Nessuna deroga era possibile ed ora la donna/io camminava alla deriva con stile fondamentalmente descrittivo sul pavimento di un cinematografo, fotografando il mutismo dello schermo. Oggettivamente del film non le importava molto alla donna/io che, voleva solo ammazzare le ore.
La donna/io fa passare ottantanove minuti su una poltroncina, ultima fila rossa, cinema multisala, schermo medio/grande, audio DTS‐DOLBY DIGITAL,posti a sedere 200, intero sei euro e settanta.
Tessera quarantacinque euro per dieci spettacoli.
La donna/io sembra distratta e non ascolta.
Esce dal cinema.
Con gesto indelebile accarezza un cucciolo fermo davanti alla porta.
Non vuole affrontare di nuovo tutta la fatica del lento cammino.
Il cane la segue, anche lui solitario disegno, intirizzito abbozzo di strada.
Vede una donna pulire il culo di un cane e vomita schifo sociale.
L'umidità cresce.
La donna/io accosta l'orecchio alla sorda parete.
Attraversa la strada, esce dal vicolo e fugge fino a casa.
Non pronuncia parola e non c'è consolazione di specchi.
L'amore rimandato aspetta dentro due ciabatte.
Prende le ciabatte e l'ascensore e non proferisce verbo.
Non per versare sangue, o per sporcare linde piastrelle.
Lascia le ciabatte sulle scale.
La donna/io compie il volo sfracellandosi in cortile.

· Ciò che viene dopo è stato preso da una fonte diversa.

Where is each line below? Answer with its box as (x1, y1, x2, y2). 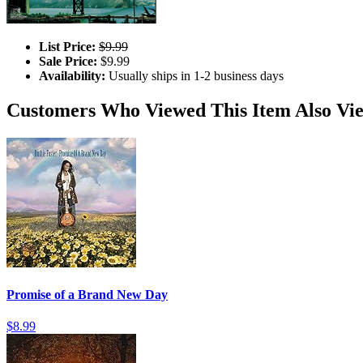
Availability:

Schizzi impressionisti ovunque sul cemento surrealista esistenziale.
Io raccolgo l'ultimo sorriso prima che c'imbavaglino di nuovo.
Sulla tomba delle scale si distillano molti passi a ritmo piuttosto lento, poi sempre più veloce dentro un volo che mantiene vivo il nostro limite. Allegro ma non troppo, lentamente andante.
La donna/io sfida ogni equilibrio ed elimina definitivamente ogni riferimento ambiguo.
Scopre la verità della legge gravitazionale e tocca con ali invisibili la nuda reliquia di una nuvola danzante.
La morte accidentale passeggia tra le note e cerca l'eterna consolazione rimandata.
Con un urlo raggiunge il pavimento. L'avvoltoio notturno ha rivelato due ali di fango. Una penna traccerà l'ultima visione.
La puzza dell'urina sale fino al soffitto, tolgo il pigiama bagnato. Ho solo bisogno di un bagno caldo.